The task - Report each line of the records below that uses the word "like".

Records provided -

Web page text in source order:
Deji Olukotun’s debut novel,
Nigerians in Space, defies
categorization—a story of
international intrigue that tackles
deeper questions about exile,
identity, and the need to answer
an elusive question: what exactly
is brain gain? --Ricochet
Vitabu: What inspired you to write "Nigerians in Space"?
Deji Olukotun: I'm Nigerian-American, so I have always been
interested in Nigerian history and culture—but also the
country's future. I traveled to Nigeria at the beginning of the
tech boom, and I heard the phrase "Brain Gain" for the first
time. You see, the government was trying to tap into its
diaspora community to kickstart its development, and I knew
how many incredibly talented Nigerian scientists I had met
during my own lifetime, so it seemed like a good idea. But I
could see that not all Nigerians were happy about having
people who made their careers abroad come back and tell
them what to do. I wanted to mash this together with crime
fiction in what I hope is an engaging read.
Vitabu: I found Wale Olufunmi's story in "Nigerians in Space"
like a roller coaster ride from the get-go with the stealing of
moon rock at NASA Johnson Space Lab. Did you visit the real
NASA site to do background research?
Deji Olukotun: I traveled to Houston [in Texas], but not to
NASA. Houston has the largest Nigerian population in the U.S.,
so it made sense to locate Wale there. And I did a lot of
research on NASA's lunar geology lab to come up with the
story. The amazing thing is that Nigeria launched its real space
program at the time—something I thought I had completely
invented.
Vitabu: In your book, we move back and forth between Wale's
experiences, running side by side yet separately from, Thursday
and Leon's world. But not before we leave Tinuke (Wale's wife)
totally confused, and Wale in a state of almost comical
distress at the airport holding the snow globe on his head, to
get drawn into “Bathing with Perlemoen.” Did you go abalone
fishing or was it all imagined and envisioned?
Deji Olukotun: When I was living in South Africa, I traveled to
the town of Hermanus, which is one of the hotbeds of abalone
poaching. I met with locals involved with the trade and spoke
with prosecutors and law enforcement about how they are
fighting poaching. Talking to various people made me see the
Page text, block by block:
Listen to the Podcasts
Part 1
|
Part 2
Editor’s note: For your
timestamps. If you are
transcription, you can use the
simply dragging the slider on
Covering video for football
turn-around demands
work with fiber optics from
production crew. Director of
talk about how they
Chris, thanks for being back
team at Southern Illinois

Expected answer -
during my own lifetime, so it seemed like a good idea. But I
like a roller coaster ride from the get-go with the stealing of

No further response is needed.